TASK STATEMENT
The string "imenom" may appear in lines of the data; report how many lines contain it, with no other output.

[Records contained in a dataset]
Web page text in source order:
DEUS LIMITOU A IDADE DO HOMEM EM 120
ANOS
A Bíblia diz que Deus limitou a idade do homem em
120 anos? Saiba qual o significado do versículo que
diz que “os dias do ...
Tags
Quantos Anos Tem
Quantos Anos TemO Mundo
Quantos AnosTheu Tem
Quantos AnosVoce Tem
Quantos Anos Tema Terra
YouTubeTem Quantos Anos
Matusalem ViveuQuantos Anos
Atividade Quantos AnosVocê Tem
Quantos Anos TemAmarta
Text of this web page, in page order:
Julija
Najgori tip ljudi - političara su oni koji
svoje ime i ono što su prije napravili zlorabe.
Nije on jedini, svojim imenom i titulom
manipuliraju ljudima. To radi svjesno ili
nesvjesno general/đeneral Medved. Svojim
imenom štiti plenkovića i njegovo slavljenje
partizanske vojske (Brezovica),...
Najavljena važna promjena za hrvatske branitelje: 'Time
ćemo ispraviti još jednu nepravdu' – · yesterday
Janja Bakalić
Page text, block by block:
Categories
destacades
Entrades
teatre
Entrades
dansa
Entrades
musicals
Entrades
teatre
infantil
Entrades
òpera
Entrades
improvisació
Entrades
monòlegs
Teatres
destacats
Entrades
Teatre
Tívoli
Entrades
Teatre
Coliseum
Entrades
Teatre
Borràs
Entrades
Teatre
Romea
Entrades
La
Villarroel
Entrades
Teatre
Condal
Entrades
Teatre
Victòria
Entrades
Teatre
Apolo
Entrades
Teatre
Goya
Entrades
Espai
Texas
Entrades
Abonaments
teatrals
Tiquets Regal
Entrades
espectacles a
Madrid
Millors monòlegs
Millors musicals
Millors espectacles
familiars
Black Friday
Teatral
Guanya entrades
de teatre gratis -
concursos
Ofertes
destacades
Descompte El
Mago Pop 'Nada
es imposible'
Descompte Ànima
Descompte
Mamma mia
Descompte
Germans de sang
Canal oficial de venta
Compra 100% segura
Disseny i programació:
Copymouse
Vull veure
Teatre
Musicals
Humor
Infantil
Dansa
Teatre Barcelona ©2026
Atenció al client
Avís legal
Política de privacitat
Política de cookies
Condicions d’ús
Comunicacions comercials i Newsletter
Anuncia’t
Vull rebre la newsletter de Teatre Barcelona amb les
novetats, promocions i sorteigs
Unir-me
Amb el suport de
--
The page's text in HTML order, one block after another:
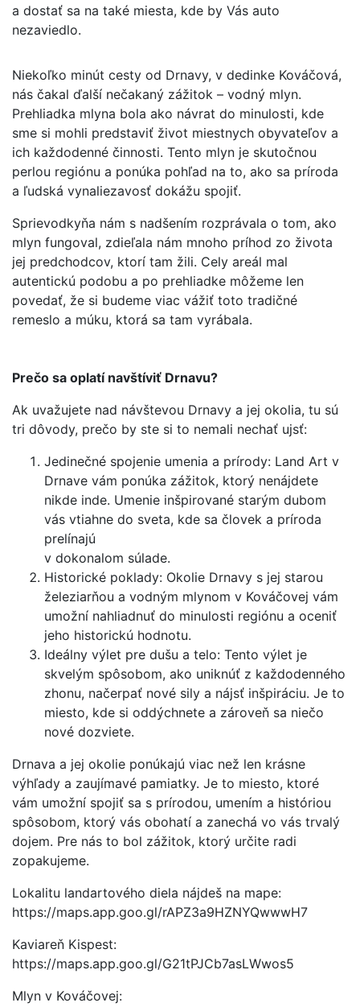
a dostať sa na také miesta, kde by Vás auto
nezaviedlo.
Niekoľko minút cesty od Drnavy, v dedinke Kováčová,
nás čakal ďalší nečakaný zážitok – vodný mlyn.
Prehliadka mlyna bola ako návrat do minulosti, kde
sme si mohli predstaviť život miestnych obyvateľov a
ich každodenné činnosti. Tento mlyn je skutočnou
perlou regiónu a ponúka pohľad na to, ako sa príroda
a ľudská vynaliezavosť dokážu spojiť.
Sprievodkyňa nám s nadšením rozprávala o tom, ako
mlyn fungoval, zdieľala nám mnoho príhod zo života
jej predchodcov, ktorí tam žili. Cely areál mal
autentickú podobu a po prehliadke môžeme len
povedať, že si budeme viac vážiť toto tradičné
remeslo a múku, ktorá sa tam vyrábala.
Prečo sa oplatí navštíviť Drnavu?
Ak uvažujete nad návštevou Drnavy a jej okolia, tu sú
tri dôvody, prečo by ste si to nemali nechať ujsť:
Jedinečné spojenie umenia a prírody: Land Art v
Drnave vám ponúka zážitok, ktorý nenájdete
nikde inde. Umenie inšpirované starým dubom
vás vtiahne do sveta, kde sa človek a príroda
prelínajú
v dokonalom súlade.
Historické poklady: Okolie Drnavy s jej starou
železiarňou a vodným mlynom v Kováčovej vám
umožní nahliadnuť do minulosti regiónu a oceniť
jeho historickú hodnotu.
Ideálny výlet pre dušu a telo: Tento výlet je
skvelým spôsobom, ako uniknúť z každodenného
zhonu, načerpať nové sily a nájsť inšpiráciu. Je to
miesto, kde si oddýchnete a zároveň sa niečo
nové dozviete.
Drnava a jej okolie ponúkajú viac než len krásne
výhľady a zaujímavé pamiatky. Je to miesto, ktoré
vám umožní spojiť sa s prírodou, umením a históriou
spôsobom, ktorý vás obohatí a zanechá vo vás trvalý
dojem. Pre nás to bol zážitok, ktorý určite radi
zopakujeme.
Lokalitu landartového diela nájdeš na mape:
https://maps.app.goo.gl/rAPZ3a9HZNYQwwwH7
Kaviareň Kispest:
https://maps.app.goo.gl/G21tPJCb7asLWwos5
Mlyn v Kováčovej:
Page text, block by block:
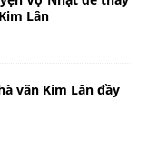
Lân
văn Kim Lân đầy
--
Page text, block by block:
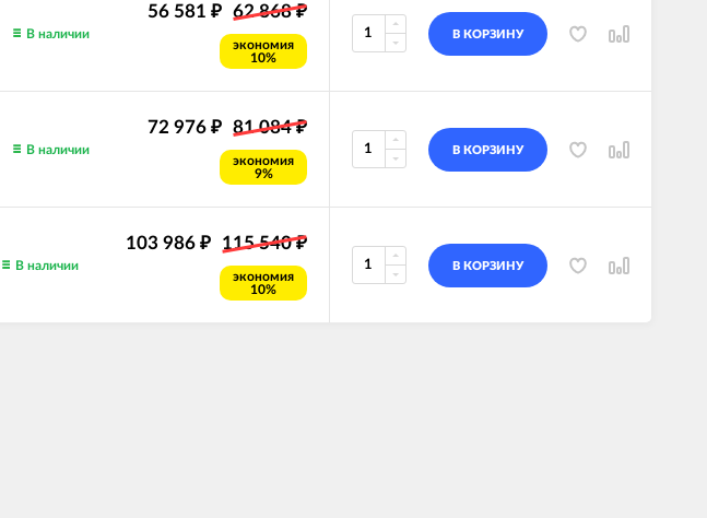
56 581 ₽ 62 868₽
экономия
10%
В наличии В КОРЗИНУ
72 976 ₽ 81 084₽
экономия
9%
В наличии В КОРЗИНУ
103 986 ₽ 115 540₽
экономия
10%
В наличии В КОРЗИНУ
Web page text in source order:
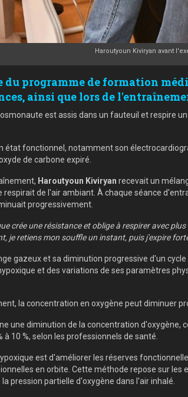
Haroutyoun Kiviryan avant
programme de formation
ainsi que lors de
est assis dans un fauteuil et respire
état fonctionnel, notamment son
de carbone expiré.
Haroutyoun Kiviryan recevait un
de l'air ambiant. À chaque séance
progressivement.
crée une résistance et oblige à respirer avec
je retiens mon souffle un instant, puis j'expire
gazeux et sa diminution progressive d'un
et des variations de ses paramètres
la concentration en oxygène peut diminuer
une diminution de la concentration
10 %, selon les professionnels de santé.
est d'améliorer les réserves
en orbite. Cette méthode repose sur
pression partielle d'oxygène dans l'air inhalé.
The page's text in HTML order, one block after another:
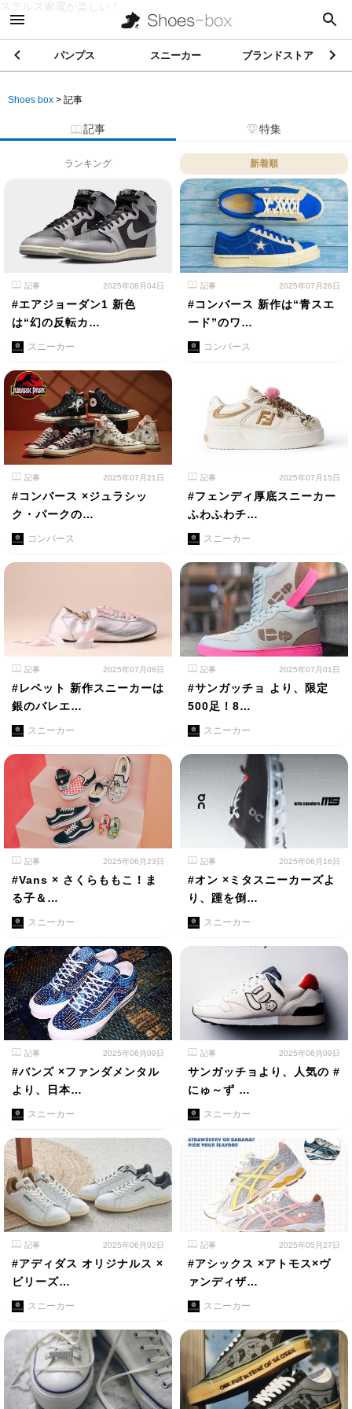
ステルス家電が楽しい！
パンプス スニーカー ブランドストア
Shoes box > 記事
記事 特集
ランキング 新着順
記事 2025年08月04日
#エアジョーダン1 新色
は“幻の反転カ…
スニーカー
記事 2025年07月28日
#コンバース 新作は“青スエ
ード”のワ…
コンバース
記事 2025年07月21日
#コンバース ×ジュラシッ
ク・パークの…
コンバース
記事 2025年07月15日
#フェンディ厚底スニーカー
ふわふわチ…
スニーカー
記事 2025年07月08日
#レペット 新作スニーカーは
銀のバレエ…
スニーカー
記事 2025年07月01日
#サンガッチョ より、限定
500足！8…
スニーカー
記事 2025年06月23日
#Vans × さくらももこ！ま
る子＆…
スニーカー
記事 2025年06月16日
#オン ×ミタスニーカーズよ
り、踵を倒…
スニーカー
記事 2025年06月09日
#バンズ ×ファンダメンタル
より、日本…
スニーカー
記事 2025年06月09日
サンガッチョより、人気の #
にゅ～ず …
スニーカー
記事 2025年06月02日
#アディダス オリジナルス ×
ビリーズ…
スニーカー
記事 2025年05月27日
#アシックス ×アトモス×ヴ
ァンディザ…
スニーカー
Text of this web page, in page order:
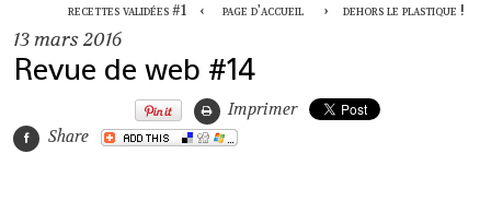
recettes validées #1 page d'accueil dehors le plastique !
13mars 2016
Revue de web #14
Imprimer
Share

ANSWER TO THIS PROBLEM
2